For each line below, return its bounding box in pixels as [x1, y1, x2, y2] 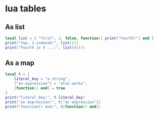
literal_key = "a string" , [14, 76, 70, 82]
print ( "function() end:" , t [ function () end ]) [5, 104, 101, 109]
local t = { [5, 72, 30, 77]
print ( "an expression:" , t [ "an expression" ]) [5, 100, 101, 105]
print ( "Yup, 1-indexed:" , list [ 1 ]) [5, 40, 79, 45]
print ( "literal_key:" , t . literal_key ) [5, 95, 85, 100]
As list [5, 23, 25, 31]
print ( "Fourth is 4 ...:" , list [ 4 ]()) [5, 45, 85, 50]
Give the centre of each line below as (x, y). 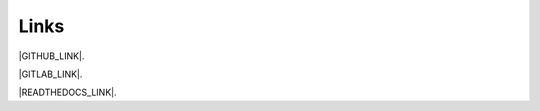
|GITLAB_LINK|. (50, 74)
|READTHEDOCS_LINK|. (67, 92)
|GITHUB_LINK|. (51, 56)
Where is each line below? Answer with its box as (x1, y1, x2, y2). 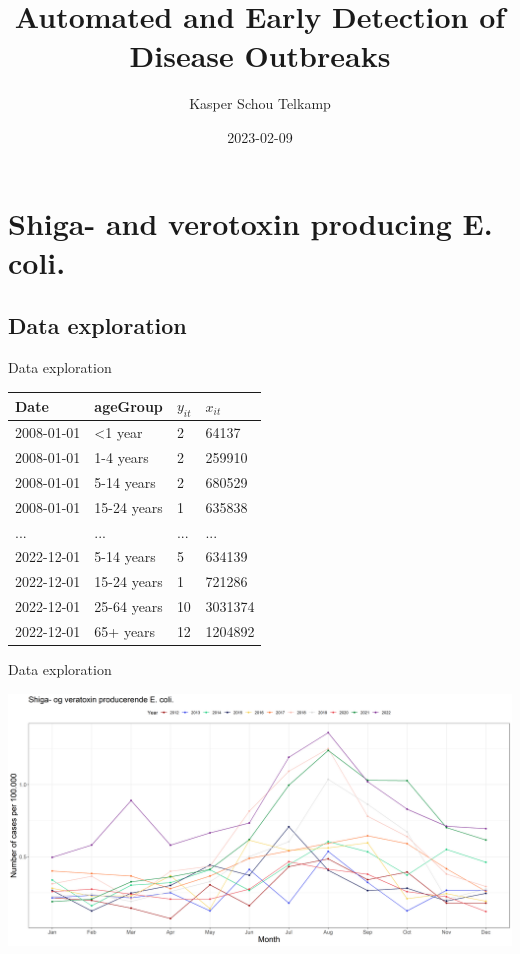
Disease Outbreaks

· · ·

• [PROBLEM TO SOLVE]
Output the material word for word, omitting its pictures.

• [RESULT OF THE TASK]
For each line below, return its bounding box in pixels as [x1, y1, x2, y2] 
literal_key = "a string" , [14, 76, 70, 82]
print ( "function() end:" , t [ function () end ]) [5, 104, 101, 109]
local t = { [5, 72, 30, 77]
print ( "an expression:" , t [ "an expression" ]) [5, 100, 101, 105]
print ( "Yup, 1-indexed:" , list [ 1 ]) [5, 40, 79, 45]
print ( "literal_key:" , t . literal_key ) [5, 95, 85, 100]
As list [5, 23, 25, 31]
print ( "Fourth is 4 ...:" , list [ 4 ]()) [5, 45, 85, 50]
Give the centre of each line below as (x, y). 
|GITLAB_LINK|. (50, 74)
|READTHEDOCS_LINK|. (67, 92)
|GITHUB_LINK|. (51, 56)
Where is each line below? Answer with its box as (x1, y1, x2, y2). 
Disease Outbreaks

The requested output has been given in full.